The organizational structure reminds me of what I’ve read in a book I’ve owned and loved since the 1980s―Thinking Mathematically by John Mason with Leone Burton and Kaye Stacey. There’s lots to love about this book (I did an internet search and copies are available), and one thing that has stuck with me over the years is the advice for justifying your thinking: convince yourself, convince a friend, convince a skeptic. I think that think-pair-share is another version of this advice.

So, back to the horse problem: Do you have an answer that you’re convinced about? If you haven’t thought about it yet, I suggest you stop and do so.

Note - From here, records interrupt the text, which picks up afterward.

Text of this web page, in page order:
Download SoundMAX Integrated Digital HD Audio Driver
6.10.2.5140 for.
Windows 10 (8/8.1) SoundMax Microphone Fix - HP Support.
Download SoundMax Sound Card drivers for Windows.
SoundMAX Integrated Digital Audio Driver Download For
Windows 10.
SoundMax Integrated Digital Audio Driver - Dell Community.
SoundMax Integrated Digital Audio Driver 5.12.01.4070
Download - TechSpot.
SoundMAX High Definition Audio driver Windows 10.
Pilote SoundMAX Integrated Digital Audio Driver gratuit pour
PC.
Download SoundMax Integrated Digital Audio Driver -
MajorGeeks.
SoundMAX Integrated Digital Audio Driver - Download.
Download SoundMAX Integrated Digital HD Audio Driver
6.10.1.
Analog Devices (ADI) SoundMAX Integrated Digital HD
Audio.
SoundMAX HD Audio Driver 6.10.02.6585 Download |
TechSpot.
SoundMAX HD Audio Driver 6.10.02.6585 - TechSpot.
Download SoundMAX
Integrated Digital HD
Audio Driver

Why I Like the Horse Problem So Much
Understanding the situation is not the difficulty with Dealing in Horses—the scenario is clear. Adding and subtracting the numbers in the problem also is not difficult—the numbers are easy to handle, even mentally without having to rely on paper and pencil. Yet deciding precisely what to do with the numbers isn’t obvious to everyone. The difficulty lies in knowing how to choose appropriate arithmetic operations for the situation at hand in order to arrive at a correct solution. The confusion that adults experience with this situation is similar to the confusion that students experience when presented with a page of mixed word problems that leads them to ask: “Do I need to add or subtract?”

Classroom Suggestions
Most recently, I presented the Dealing in Horses problem to a class of seventh graders. I first asked if there was more than one correct answer and they agreed that the problem has to have one right answer. Then here’s what occurred.

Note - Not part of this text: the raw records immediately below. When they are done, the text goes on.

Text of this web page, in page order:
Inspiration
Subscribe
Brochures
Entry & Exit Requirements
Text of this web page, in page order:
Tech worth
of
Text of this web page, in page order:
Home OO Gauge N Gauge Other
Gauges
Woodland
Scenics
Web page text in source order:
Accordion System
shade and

• The students suggested three answers―earned \$10, earned \$20, earned \$30―and I identified a location in the room for each answer. I told the few students who couldn’t decide to stay seated and join a group when they were ready. After a good deal of back and forth arguments with students moving here and there, most students were in the group with the “earned \$20” solution and half a dozen were in the group for “earned \$10.”
•  I had students act out the problem. I chose three students, one to be the first owner of the horse, one to be the second owner, and one to be the horse. I cut index cards in half to represent \$10 bills and gave each of the two students doing the buying and selling ten cards to represent \$100. Then, as I read each part of the problem, they acted it out, including exchanging the “money” and the “horse.” At the end, the two students counted the money they had―Lily had \$120 and Danny had \$80.
•  This convinced most that \$20 was the answer, but some were still holding on to the answer being \$10. They reasoned that after earning \$10 the first time, they spent that \$10 to buy the horse back the second time.

I bought a lamp for \$50 and sold it for \$60.
I bought a table for \$70 and sold it for \$80.
What’s the financial outcome of these transactions?

There was agreement that I earned \$10 for the lamp and earned \$10 for the table, for a total of \$20. But is this problem the same as the horse problem? Some thought yes, some thought no, and some weren’t sure.

Ah, there’s no answer book for most real world problems.